• Science Update
When women treated for depression become symptom-free, their children are less likely to be diagnosed with depression, according to a study published in the March 22/29 issue of the Journal of the American Medical Association. The study showed that children of mothers who achieved remission of symptoms had an 11 percent drop in diagnosis of depression. There was an 8 percent increase in diagnosis of depression among children whose mothers did not become symptom-free. The study alerts health professionals and patients of the need to vigorously treat depressed mothers and to evaluate their children for symptoms.
The study, STAR*D-Child, examined 151 mother-child pairs, including children 7-to-17 years old, in 19 clinical settings across the country. STAR*D-Child is an ongoing part of a larger clinical trial called Sequenced Treatment Alternatives to Relieve Depression (STAR*D), also funded by NIMH. The trial was conducted in real-world healthcare settings to determine how to successfully treat depression in adults who didn't become symptom-free after their first treatment or in whom the first treatment caused side effects.
Other studies have produced strong evidence that children of depressed parents are two to three times more likely than others to have major depression or other anxiety or disruptive disorders. Genes play a major role in depression that starts young, but environmental factors — the presence of a parent with depression, for example — may influence whether or not a child develops symptoms. This study included a mix of children who were depressed and children who were not depressed at the outset of the trial.
In children who were depressed when the study began, 33 percent of those whose mothers went into remission over the three-month period went into remission themselves. Their symptoms improved only after their mothers' symptoms improved by at least 50 percent. Only 12 percent of children with depression at the outset of the study achieved remission when their mothers did not become symptom free.
Of the children who entered the study free of depression, none whose mothers went into remission were diagnosed with depression during the three months. In contrast, 17 percent of those whose mothers did not go into remission were diagnosed with depression at the three-month mark.
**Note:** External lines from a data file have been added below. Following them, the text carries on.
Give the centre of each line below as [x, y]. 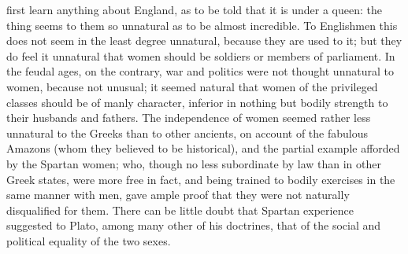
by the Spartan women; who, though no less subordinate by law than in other [194, 163]
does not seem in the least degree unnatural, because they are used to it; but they [204, 40]
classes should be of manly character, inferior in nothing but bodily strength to [197, 102]
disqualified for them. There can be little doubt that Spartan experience [180, 210]
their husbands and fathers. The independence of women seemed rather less [189, 118]
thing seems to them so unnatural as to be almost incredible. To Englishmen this [202, 25]
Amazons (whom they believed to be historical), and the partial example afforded [203, 148]
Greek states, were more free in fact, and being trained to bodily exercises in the [201, 179]

All of the mothers began by taking the antidepressant citalopram, a selective serotonin reuptake inhibitor. Those for whom citalopram was not successful were switched to other drugs randomly assigned.
Researchers who evaluated the children after three months of the study did not know which treatments the mothers had been taking. Thirty-three percent of the mothers went into remission before the three-month assessment, and, of these, 92 percent had been taking citalopram; two had been switched to extended release venlafaxine-XR, and one to a combination of citalopram and bupropion.
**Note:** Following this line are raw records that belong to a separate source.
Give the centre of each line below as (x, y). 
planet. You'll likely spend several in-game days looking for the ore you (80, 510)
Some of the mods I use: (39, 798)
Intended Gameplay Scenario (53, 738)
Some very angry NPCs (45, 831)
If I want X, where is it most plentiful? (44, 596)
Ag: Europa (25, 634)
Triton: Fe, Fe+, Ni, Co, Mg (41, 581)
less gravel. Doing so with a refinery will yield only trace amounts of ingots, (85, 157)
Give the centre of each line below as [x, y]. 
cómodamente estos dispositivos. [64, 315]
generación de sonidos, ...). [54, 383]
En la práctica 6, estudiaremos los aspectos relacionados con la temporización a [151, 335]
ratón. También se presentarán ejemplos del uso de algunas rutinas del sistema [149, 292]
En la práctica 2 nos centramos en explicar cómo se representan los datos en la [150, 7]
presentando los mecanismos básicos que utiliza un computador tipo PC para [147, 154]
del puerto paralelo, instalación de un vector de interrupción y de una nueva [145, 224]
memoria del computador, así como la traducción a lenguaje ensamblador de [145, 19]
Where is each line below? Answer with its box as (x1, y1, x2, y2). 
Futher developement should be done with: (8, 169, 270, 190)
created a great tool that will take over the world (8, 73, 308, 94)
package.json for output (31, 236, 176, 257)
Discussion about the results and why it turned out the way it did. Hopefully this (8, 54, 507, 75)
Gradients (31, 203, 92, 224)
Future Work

The researchers will continue to follow the children for a year after their mothers go into remission during the study, or for two years if their mothers do not go into remission.
Weissman MM; Pilowsky DJ; Wickramaratne PJ; Talati A; Wisniewski SR; Fava M; Hughes CW; Garber J; Malloy E; King CA; Cerda G; Sood AB; Alpert JE; Trivedi MH; Rush JA; for the STAR*D-Child Team. Remissions in Maternal Depression and Child Psychopathology: A STAR*D-Child Report . JAMA. 2006;295:1389-1398.